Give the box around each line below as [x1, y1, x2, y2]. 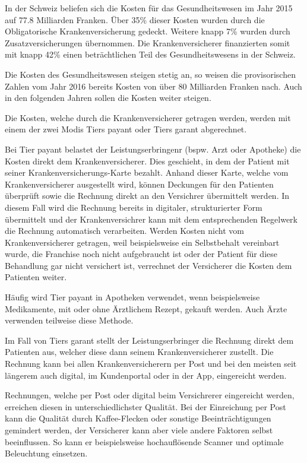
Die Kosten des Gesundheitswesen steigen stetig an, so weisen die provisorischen [5, 68, 296, 80]
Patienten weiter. [5, 271, 67, 283]
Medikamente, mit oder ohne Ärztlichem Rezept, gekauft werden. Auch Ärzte [5, 302, 287, 315]
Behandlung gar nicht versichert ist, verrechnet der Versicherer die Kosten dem [5, 259, 292, 271]
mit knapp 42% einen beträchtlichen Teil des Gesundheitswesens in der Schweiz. [5, 48, 296, 61]
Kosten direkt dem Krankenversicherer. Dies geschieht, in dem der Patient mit [5, 154, 290, 167]
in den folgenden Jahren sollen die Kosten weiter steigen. [5, 91, 211, 104]
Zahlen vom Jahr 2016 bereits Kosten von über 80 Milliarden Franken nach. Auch [5, 80, 302, 92]
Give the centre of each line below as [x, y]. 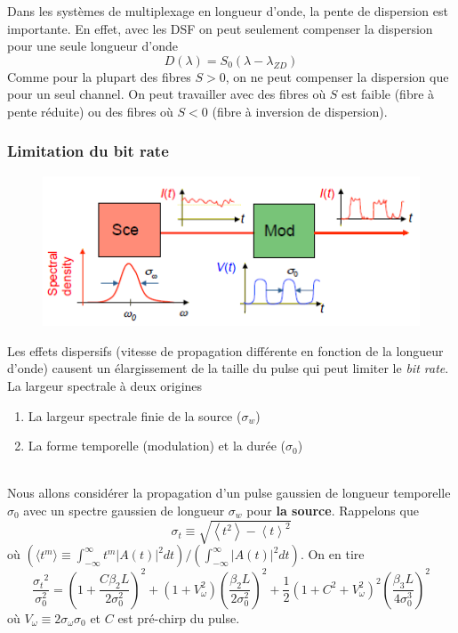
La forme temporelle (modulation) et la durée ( [157, 446]
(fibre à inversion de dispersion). [300, 111]
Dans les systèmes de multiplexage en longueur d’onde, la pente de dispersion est [228, 11]
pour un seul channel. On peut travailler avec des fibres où [167, 94]
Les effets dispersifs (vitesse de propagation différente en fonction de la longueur [225, 350]
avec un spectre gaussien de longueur [124, 510]
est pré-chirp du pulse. [179, 617]
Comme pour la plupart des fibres [99, 76]
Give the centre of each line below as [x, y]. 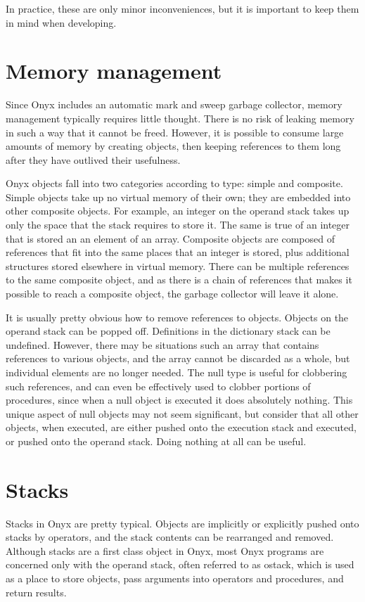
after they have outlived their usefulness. [93, 159]
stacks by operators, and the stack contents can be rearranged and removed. [170, 537]
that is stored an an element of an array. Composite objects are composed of [170, 238]
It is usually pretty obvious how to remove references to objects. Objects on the [177, 317]
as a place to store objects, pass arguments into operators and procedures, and [175, 578]
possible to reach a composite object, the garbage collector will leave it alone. [172, 294]
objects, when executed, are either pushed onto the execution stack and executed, [181, 427]
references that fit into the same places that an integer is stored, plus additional [178, 252]
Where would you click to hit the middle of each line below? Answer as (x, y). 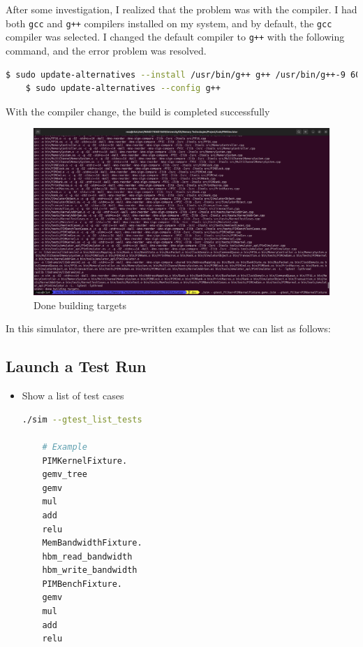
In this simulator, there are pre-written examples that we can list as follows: (168, 328)
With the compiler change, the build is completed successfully (138, 111)
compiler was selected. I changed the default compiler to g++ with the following (175, 37)
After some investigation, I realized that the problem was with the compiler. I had (181, 9)
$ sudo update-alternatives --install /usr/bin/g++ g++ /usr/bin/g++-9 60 (183, 74)
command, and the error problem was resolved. (106, 50)
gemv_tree (65, 475)
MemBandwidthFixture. (92, 543)
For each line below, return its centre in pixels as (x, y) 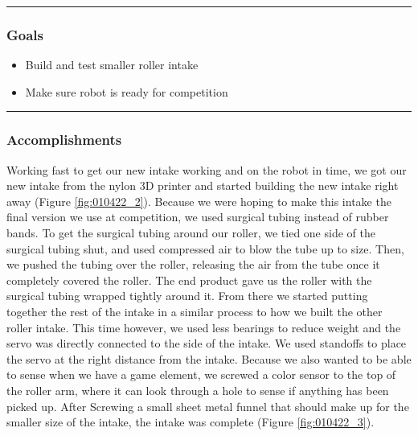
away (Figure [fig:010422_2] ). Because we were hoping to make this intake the (199, 201)
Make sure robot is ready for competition (127, 91)
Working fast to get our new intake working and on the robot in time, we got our (207, 169)
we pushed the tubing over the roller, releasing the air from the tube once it (193, 264)
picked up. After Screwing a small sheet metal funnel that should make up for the (208, 406)
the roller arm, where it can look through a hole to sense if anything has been (198, 390)
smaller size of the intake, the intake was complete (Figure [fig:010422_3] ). (191, 422)
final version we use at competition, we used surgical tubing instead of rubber (198, 217)
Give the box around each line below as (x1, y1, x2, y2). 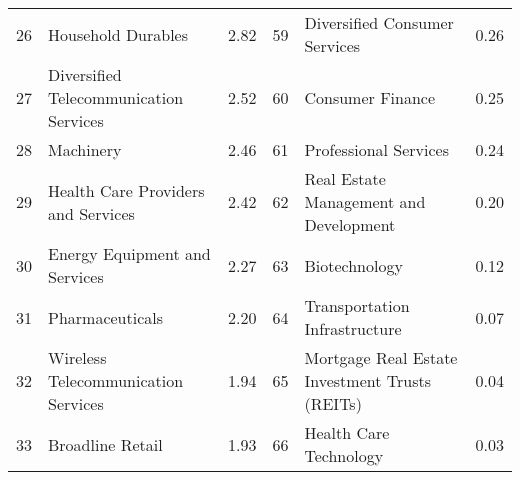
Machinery (48, 138, 122, 161)
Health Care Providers (48, 178, 205, 202)
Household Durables (48, 22, 189, 46)
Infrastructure (304, 317, 402, 340)
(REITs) (304, 392, 362, 415)
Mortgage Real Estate (304, 346, 458, 369)
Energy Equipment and (48, 242, 211, 265)
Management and (304, 190, 426, 213)
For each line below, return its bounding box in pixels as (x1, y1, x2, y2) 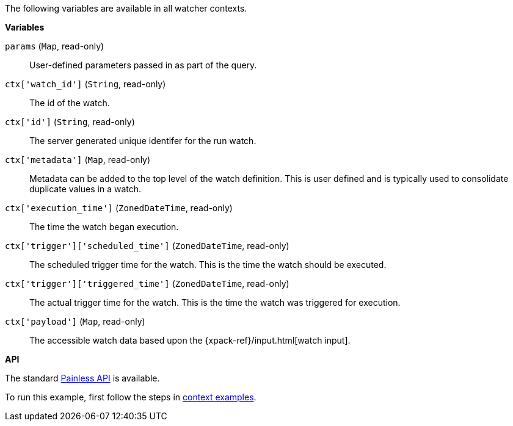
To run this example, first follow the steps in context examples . (5, 392, 256, 402)
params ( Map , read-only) (5, 41, 104, 51)
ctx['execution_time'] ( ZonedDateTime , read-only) (5, 203, 233, 213)
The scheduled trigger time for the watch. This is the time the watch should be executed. (29, 259, 387, 270)
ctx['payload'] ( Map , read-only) (5, 316, 145, 327)
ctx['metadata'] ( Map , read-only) (5, 154, 151, 165)
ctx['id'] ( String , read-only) (5, 117, 135, 127)
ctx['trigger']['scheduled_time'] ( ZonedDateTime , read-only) (5, 240, 289, 251)
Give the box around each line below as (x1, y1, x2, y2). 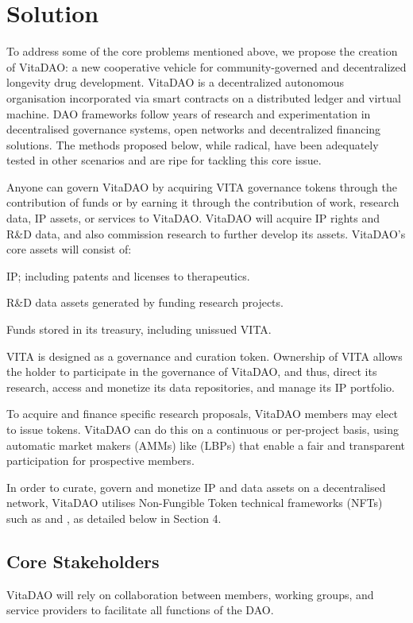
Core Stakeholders (6, 548, 160, 573)
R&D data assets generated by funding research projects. (6, 294, 284, 311)
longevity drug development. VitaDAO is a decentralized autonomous (6, 74, 345, 91)
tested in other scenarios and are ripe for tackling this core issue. (6, 152, 322, 168)
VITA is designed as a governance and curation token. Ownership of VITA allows (6, 347, 403, 364)
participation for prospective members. (6, 452, 195, 469)
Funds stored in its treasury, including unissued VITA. (6, 321, 272, 338)
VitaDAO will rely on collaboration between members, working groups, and (6, 586, 374, 602)
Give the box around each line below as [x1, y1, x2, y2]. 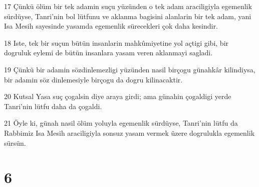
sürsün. [4, 137, 26, 148]
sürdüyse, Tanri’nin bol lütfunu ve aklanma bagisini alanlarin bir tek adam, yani [4, 11, 251, 21]
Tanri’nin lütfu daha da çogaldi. [4, 101, 102, 111]
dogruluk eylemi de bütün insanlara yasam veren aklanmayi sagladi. [4, 47, 213, 58]
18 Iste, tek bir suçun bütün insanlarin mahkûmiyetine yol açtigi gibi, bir [4, 37, 229, 48]
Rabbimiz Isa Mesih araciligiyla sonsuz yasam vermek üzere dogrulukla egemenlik [4, 127, 255, 138]
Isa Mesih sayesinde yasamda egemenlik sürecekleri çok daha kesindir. [4, 21, 218, 31]
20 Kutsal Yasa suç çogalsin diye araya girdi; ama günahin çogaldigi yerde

To do —
Your answer must be one number: how many lines of the entries hold the string "stack".

Answer space —
2